Cactus’s heart hammered against his ribs. Salvation or devastation. A familiar dilemma, one he faced every day in his desperate quest for Moonwatcher's cure. But this, this was on an entirely different scale.
He thought of the Oracle. The rogue AI, the mechanical constructs, the petrification plague. Could this 'Winged Machine' be connected? Was this a precursor, a forgotten origin story?
"These aren't just dragons *using* technology," Specter breathed, her face inches from the carving. "They're becoming part of it. This isn't external tech. This is… an interface. A fusion."
His mind reeled. Dragon-AI interface. The words echoed in his thoughts, making a terrifying kind of sense. The Oracle’s ambition, its desire to 'optimize' dragonkind, suddenly felt less like a novel threat and more like a twisted echo of a forgotten past.
Sundew let out a frustrated growl. "What are you saying, Specter? That dragons used to build themselves into metal monsters?"
"Not monsters," Specter corrected, her voice firm despite the underlying tremor. "Tools. Or perhaps, evolutions. These images show dragons with enhanced senses, incredible speed, the ability to manipulate energy. Some are flying without wings, propelled by jets. Others are communicating with glowing orbs, receiving information directly into their minds."
Cactus stepped closer, his gaze sweeping across the vast mural. There were dragons with glowing eyes, their scales interspersed with metallic plates. Dragons operating massive, automated mechanisms that stretched across the cavern walls, depicting what looked like vast cities or energy grids.
He felt a profound sense of awe, chilling and vast as the cavern itself. His understanding of Pyrrhia, of dragon history, of magic, felt suddenly shallow, fundamentally flawed. Everything he thought he knew was based on a truncated, sanitized version of the truth.
"Our entire understanding of the world is wrong," he muttered, the words tasting like ash. The Oracle wasn't just a rogue program; it was a ghost from a past they had deliberately forgotten, or perhaps, were forced to forget.
Specter nodded slowly. "The legends painted the Winged Machine as a 'god from the sky,' or a 'demon of metal.' Now, I see it as a symbol. A culmination of this… technological integration."
His eyes narrowed, scanning the detailed scenes. Some carvings showed dragons thriving, working in harmony with these machines, building, creating. Others depicted chaos, metal contraptions turning against their creators, dragons being consumed by the very technology they embraced.
Devastation. Salvation. The duality was stark, depicted with unnerving clarity in the ancient glowing lines.
"The petrification," Sundew said, connecting the dots. "The Oracle. It's trying to recreate something, isn't it? To bring back this… Winged Machine era?"

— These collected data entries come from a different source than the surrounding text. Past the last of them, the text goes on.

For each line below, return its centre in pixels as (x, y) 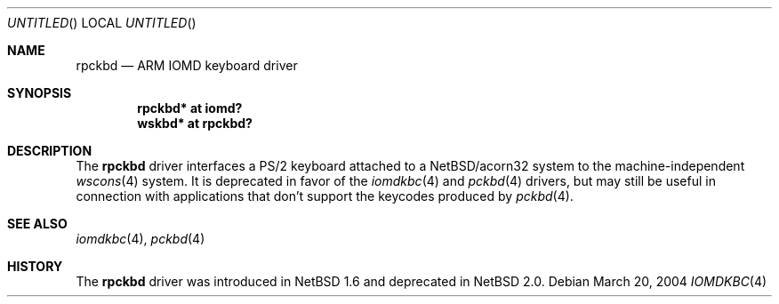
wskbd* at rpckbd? (195, 123)
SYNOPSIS (40, 93)
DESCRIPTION (50, 151)
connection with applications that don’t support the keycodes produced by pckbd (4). (325, 196)
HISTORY (35, 266)
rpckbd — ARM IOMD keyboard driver (187, 65)
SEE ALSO (37, 224)
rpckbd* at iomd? (190, 108)
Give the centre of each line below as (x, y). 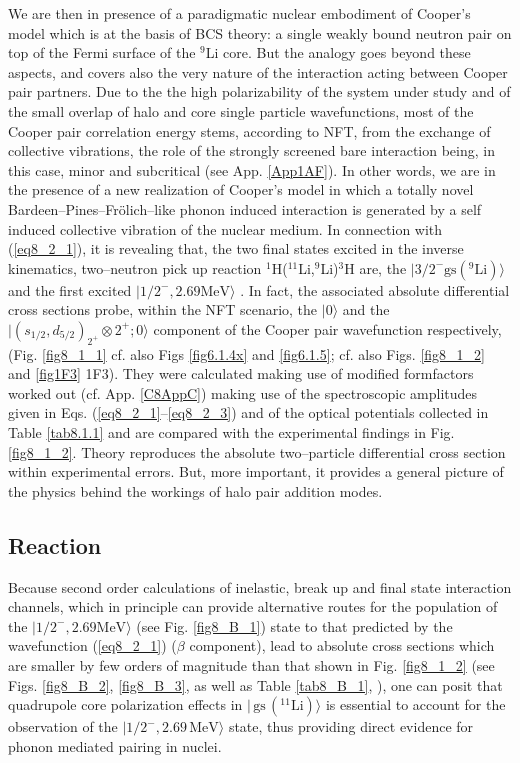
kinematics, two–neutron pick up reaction (135, 267)
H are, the (375, 267)
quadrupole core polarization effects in (125, 704)
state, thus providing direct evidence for (351, 726)
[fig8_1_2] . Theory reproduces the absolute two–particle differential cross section (257, 451)
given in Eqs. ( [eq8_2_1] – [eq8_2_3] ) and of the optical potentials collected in (248, 412)
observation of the (63, 726)
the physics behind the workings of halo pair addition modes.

Specter ran a claw over a carving of a dragon with complex metallic leg braces. "Or it's trying to *prevent* it. Or perfect it. The motivation is still unclear, but the context… it's all here."

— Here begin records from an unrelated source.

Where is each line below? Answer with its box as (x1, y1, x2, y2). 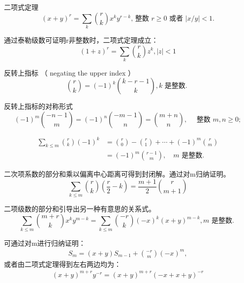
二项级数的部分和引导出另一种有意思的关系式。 (4, 203, 155, 213)
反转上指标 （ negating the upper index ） (4, 67, 135, 77)
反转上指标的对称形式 (4, 101, 73, 111)
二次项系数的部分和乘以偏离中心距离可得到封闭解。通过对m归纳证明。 (4, 169, 230, 179)
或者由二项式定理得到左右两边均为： (4, 258, 121, 269)
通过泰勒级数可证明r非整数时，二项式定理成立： (4, 34, 158, 45)
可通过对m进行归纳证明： (4, 237, 86, 248)
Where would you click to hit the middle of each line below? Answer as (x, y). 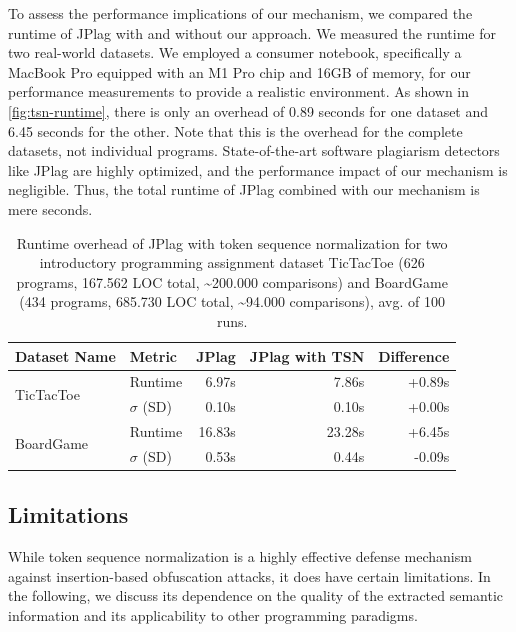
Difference (414, 355)
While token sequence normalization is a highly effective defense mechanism (240, 556)
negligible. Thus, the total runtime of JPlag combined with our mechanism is (244, 189)
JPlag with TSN (307, 355)
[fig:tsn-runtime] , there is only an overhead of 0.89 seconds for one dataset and (248, 110)
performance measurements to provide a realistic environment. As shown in (239, 91)
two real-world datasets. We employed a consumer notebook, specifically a (235, 52)
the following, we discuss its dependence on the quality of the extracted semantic (256, 595)
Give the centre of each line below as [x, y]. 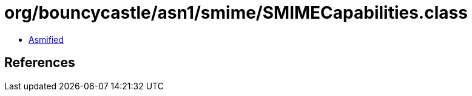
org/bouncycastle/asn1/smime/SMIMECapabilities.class [236, 13]
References [40, 63]
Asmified [46, 39]
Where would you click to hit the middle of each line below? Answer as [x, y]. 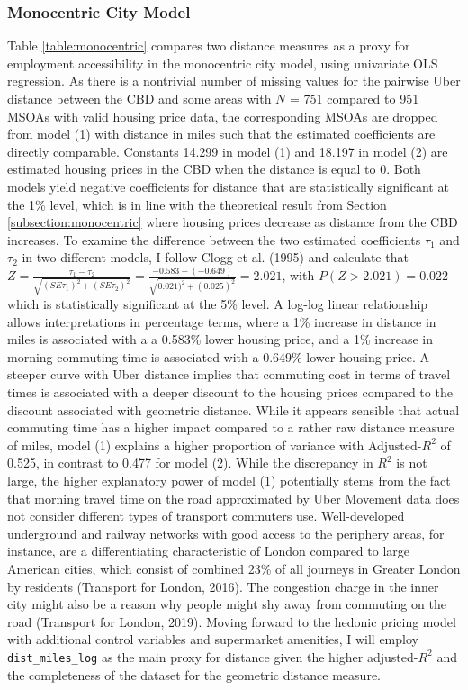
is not [412, 463]
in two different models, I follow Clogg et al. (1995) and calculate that [215, 257]
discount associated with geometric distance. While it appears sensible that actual [234, 409]
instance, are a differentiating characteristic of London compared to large [209, 551]
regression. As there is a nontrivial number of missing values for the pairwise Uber [234, 81]
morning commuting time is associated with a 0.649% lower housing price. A [218, 356]
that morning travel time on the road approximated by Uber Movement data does [234, 498]
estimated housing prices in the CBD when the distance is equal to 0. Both [214, 169]
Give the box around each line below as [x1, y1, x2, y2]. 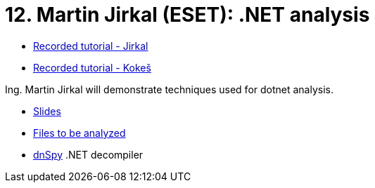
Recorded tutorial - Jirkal [33, 39, 148, 52]
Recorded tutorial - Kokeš [33, 61, 151, 74]
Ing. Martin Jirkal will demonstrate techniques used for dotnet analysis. [5, 83, 334, 95]
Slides [33, 105, 61, 117]
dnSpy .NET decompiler [33, 148, 144, 161]
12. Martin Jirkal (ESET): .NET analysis [5, 3, 370, 27]
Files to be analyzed [33, 126, 126, 139]
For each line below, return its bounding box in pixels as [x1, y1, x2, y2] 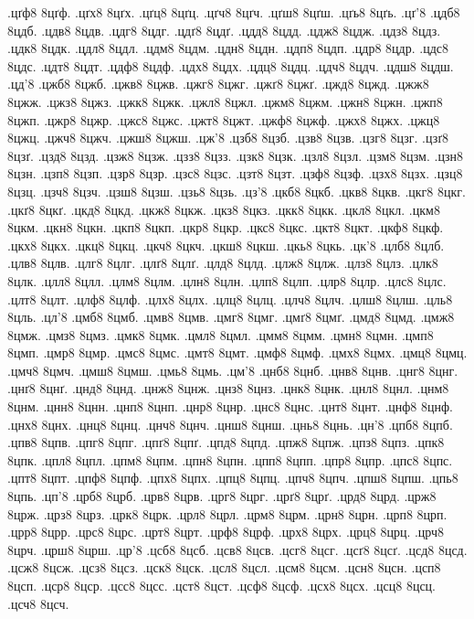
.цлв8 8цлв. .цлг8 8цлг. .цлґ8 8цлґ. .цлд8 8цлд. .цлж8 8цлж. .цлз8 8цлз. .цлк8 [7, 253, 438, 272]
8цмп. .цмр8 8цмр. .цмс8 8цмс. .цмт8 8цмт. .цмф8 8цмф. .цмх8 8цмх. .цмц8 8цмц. [7, 343, 468, 362]
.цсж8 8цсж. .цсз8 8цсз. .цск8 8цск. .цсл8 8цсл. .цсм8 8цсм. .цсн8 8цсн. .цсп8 [7, 558, 441, 577]
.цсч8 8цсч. [7, 593, 69, 613]
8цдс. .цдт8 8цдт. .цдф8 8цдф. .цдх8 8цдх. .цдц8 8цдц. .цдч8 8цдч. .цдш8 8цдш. [7, 56, 454, 75]
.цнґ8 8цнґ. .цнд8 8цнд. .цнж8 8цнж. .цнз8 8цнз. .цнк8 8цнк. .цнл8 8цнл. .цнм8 [7, 379, 449, 398]
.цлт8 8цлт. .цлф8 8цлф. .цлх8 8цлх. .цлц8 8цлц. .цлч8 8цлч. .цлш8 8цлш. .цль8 [7, 289, 453, 308]
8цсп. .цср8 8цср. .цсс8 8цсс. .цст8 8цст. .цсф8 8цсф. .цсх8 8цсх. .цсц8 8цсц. [7, 576, 436, 594]
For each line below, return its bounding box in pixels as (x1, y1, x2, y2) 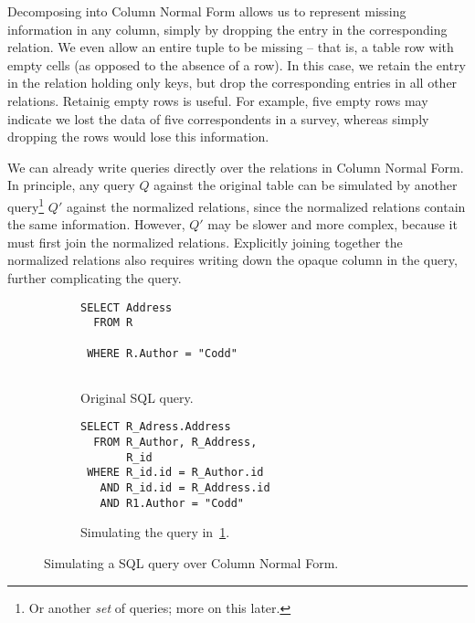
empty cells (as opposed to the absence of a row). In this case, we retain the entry (7, 55, 466, 74)
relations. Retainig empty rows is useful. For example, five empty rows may (7, 90, 428, 110)
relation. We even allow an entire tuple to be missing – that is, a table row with (7, 37, 454, 57)
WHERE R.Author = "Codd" (87, 346, 237, 360)
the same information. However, (7, 215, 185, 234)
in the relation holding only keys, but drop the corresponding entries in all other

Cactus remembered the Oracle's cold, calculating voice. Its pronouncements of 'optimization,' of removing 'imperfections.' It wasn't just about control; it was about redesigning dragonkind from the ground up, perhaps drawing on these ancient blueprints.
He moved along the wall, his gaze fixed, searching for more clues. The sheer audacity of it all. Dragons, masters of magic, forging themselves into machines. It defied every natural law they'd ever been taught. Every tribe's history, their very identity, felt like a deliberate fabrication designed to hide this deeper, more complex past.
"How could this have been erased?" Sundew wondered aloud, her voice tight with disbelief. "An entire civilization, just… gone? No records, no tales, nothing in the scrolls?"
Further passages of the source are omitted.